Financial Considerations When Getting a Divorce

In a recent episode, I shared that I would be doing a 4-part series on divorce.  I’ve been divorced for 5 years now and wanted to share what has worked for me, my ex-husband, and our 8 kids during this time. While divorce is not easy, time does help heal, and when your focus is putting your kids first, it is absolutely possible to maintain a healthy, happy family relationship.

My first episode in this series was 5 Expert-Approved Ways to Talk to Your Kids About Divorce.  My second episode in this series was 5 Ways to Co-Parent with Your Ex-Spouse. 

There really isn’t anything easy about divorce. Thankfully, as I discussed in the first two episodes, there are strategies and thoughtful ways to navigate through some of divorces issues, especially if the two parents are willing to put their personal differences aside and focus on their kids. In addition to the emotional turmoil that encompasses divorce, there is also another difficult component that couples must deal with and that is the financial aspect. 

After 25 years of marriage and 8 kids, Mighty Mommy had to get her financial house in order and make some significant adjustments going from a two-income household to a single income.

Here are four financial considerations, as backed by the experts, to keep in mind if you are thinking of or getting a divorce.

1. Get Your Financial Documents in Order

The entire divorce process is completely overwhelming, and when you begin to delve into the financial ramifications, the stress is taken to a whole new level. Once we began having our small tribe of kids, we decided I would leave my career to be home with our family. During the last 10 years of our marriage I went back to work part-time as a freelance writer but by no means was I contributing significantly to our income. My ex-husband managed the majority of our financial affairs so when the reality of our divorce settled in, I knew the first thing I had to do was get a handle on every aspect of our financial status. I honestly wasn’t sure where to begin, but my divorce attorney recommended I start by gathering all my financial documents.

Maryalene LaPonsie, contributor to USNews.com writes in 7 Financial Steps to Take When Getting a Divorce that “as soon as you know you’re getting a divorce, collect all the financial documents you can.” She continues, by stating that these include:

  • “Bank statements”
  • “Credit card statements”
  • “Tax returns”
  • “Retirement account balances”
  • “Appraisals for valuable items, if available”

In addition, other documents to consider are:

  • Mortgage Statement, including any Home Equity Loans and purchase information
  • Checkbook Registry for the last year
  • Any other long-term debt account statements you may have, including car loans

2. Know Your Income and Expenses

When we began our divorce proceedings, I admit I was far more focused on my emotional state than my finances. 

When we began our divorce proceedings, I admit I was far more focused on my emotional state than my finances.  Because my ex was the one who paid all the bills and the sole provider for most of our marriage, I never worried much about the details of our 401(K) plan, life insurance policies or what our overall assets and debt totaled.

One piece of advice I received many times over was that I needed to know what our budget was so I could begin to realistically know what my living expenses would be. 

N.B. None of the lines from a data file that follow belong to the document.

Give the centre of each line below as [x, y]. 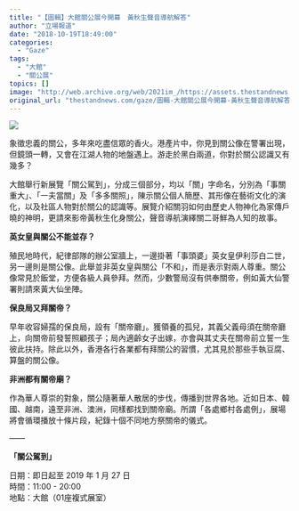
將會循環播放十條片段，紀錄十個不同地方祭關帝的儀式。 [110, 420]
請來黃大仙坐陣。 [56, 289]
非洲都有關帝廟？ [40, 379]
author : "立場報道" [43, 26]
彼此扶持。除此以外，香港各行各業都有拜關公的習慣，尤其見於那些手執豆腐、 [149, 349]
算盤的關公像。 [36, 361]
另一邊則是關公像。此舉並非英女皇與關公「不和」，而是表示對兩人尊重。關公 [148, 267]
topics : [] [29, 84]
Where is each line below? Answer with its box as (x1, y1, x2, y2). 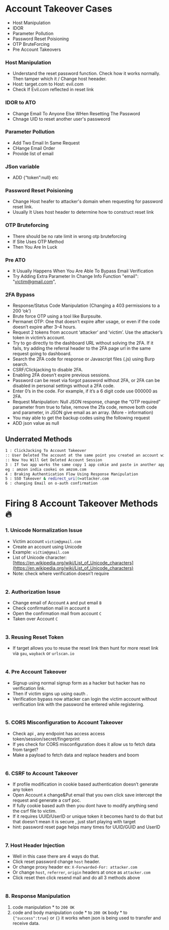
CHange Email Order (12, 145, 55, 151)
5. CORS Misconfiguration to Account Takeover (5, 719, 123, 726)
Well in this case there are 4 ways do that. (12, 854, 100, 860)
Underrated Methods (5, 435, 72, 443)
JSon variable (5, 163, 40, 170)
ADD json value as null (12, 420, 59, 426)
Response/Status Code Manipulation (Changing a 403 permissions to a (12, 302, 160, 308)
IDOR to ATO (5, 99, 36, 106)
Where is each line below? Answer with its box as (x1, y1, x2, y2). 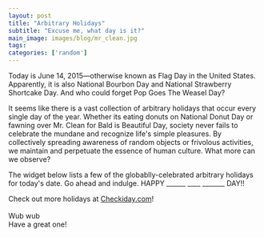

Jason Silverberg, CFP at Financial Advantage Associates, Inc. and author of The Financial Planning Puzzle, told me via email: “If there was one singular, most important piece of financial advice that I could offer someone going through a divorce, that would be to understand where everything is and what everything’s worth. Without knowledge of what you own and who you owe money to, you really are going to have a hard time moving forward. You’ll also want to understand all of your sources for income and all of your monthly expenses as well. This will help you have a good handle on your budget to provide you critical understanding, so you can make smart financial decisions.”

He went on to say, “This exercise should be done both prior to as well as after the divorce. This way you can get a sense for how your household budget will operate on one income.” To help divorcing couples realize these figures, Silverberg has created the Personal Financial Inventory (1 page worksheet) inside the Picking up the Pieces eBook.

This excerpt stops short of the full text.